2.3 Dutch Influences
With the Glorious Revolution of 1688 the Dutch William of Orange and his wife Mary came to England. William had ”two particular passions: his army and his gardens; his English Queen Mary was an enthusiastic and knowledgeable botanist, and this Royal pair were largely responsible for the influence of Dutch garden design on England” (Brown 1989:21 f.). Of course, Dutch gardens were also influenced by the French style. But their country did not only differ from France in topography, but also in political situation, society and religion, and the Dutch adjusted the features of the formal garden to their conditions. Traditionally, a Dutch garden had a symmetrical layout, parted into regular squares, rectangles or circles, but always in harmonic proportions (Jellicoe 1986:391). In the marshlands, canals were a most important element, as well as trees and hedges serving as windshields. And due to Calvinist ethics, a Dutch garden did not only contain decorative but also useful parts because man had the duty to “employ the products provided by the Maker” (Jellicoe 1986:391 f.).
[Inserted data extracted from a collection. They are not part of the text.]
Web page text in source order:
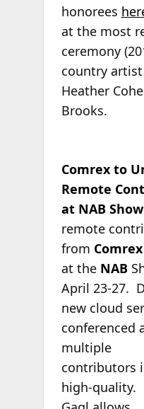
honorees
at the most
ceremony
country artist
Heather
Brooks.
Comrex to
Remote
at NAB Show
remote
from Comrex
at the NAB
April 23-27.
new cloud
conferenced
multiple
contributors
high-quality.
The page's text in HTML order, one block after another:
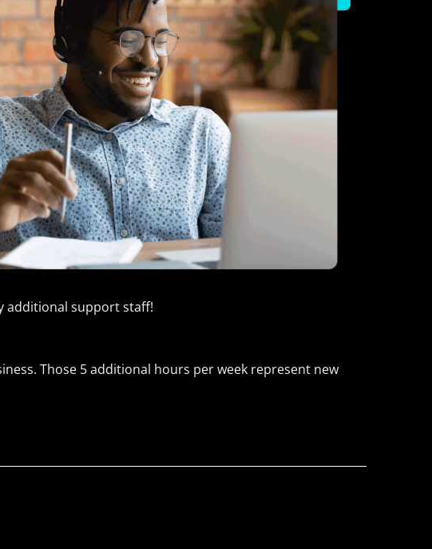
additional support staff!
Those 5 additional hours per week represent new
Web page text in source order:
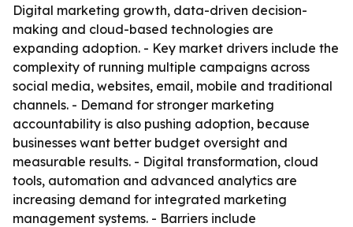
Digital marketing growth, data-driven decision-
making and cloud-based technologies are
expanding adoption. - Key market drivers include the
complexity of running multiple campaigns across
social media, websites, email, mobile and traditional
channels. - Demand for stronger marketing
accountability is also pushing adoption, because
businesses want better budget oversight and
measurable results. - Digital transformation, cloud
tools, automation and advanced analytics are
increasing demand for integrated marketing
management systems. - Barriers include
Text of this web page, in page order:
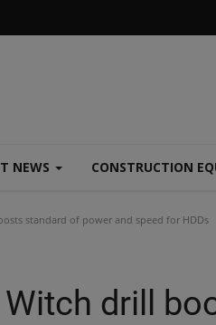
NEWS CONSTRUCTION
standard of power and speed for HDDs
drill
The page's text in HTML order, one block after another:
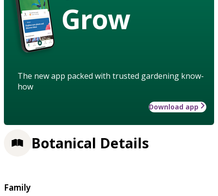
Grow
The new app packed with trusted gardening know-
how
Download app
Botanical Details
Family
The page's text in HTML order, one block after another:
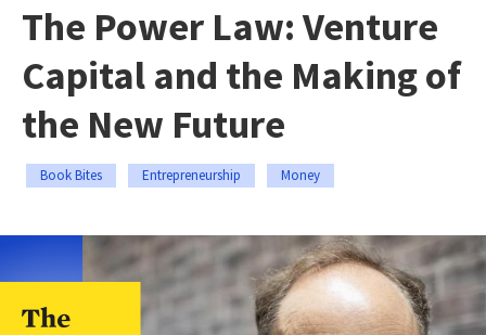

With the abrogation of the Edict of Nantes in 1685 and the following persecution of the Protestants in France, many French Huguenots fled to the Netherlands. One of them was Daniel Marot, an engraver and architect, who came to the court of William of Orange where he was employed to design the gardens of Het Loo at Appeldoorn (Mosser/Toyssot 1991:164). Although Het Loo was not as vast as Versailles, it was quite impressive, as we can read in a passage of A Description of the King’s Royal Palace and Gardens at Loo (London, 1699) by Walter Harris: “The Gardens are most Sumptuous and Magnificent, adorned with great variety of most noble Fountains, Casacades, Parterres, Gravel walks, and Green Walks, Groves, Statues, Urns, Paintings and pleasant Prospects in the Country... a Work of wonderful Magnificence, most worthy of so Great a Monarch [...]” (cited in: Jellicoe 1986:254). Other gardens like at Zeist Castle, Leeuwenburg, De Voorst or Heemstede Castle also show the French influence, but as the limited space of the landscape did not allow gardens of enormous sizes, Dutch gardens were rather small.
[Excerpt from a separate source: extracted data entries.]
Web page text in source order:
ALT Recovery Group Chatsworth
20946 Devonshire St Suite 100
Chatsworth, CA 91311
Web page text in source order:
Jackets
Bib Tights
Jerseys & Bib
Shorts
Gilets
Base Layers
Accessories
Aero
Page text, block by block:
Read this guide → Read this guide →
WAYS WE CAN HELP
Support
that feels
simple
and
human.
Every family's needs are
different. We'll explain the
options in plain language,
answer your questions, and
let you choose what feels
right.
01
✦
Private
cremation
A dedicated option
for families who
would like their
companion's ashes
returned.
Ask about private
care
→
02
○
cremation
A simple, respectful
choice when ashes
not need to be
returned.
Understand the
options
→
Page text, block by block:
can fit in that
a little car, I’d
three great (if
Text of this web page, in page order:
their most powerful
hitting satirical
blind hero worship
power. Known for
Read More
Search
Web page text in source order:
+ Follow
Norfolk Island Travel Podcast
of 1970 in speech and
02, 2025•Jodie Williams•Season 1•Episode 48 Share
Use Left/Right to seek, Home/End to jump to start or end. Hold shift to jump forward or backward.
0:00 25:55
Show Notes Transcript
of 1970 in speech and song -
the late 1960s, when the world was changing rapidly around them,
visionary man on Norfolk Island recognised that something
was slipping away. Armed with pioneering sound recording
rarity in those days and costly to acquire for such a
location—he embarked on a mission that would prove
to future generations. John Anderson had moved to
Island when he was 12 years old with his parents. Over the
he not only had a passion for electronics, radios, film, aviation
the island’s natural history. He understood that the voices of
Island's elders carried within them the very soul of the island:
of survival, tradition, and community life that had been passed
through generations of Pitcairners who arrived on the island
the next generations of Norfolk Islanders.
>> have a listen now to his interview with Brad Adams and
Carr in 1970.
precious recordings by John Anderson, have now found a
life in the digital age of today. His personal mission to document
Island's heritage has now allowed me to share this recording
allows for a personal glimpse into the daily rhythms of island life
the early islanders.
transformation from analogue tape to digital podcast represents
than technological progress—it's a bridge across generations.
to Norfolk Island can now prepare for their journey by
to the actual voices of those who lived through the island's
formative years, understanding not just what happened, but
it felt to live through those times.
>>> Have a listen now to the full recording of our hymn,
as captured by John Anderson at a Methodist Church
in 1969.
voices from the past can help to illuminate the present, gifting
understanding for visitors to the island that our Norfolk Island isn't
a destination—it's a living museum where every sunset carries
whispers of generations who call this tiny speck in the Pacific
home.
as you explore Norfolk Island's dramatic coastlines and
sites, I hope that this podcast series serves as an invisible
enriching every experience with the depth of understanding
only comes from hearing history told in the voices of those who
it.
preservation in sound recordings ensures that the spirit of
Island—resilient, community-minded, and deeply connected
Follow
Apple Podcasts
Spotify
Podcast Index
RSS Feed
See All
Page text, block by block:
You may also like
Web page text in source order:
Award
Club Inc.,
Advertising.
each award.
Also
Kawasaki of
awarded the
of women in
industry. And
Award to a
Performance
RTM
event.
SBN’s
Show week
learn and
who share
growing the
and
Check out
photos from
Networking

When William III moved to England, he took his gardeners and architects with him and engaged George London and Henry Wise to change the gardens at Hampton Court and Kensington Palace according to his Dutch taste. Hampton Court was considered as “William III’s answer to Versailles” (Quest-Ritson 2001:80), but nevertheless it was more private and did not intend to glorify the king as Versailles did (ibid.). Soon the Dutch style, characterized by Quest-Ritson as “self-contained and introspective” and “positively domestic” (ibid.:81), became popular among the British, maybe because it was “more suited to the English temperament and way of life” (Fearnley-Whittingstall 2004:108) than the pompous Versailles style. In fact, the French garden soon was considered as old-fashioned, which was without doubt influenced by the political change that had taken place: Finally, with the signing of the Bill of Rights, England had become a constitutional monarchy with a Protestant king, and a garden representing absolutistic and Catholic France did not seem suitable any longer.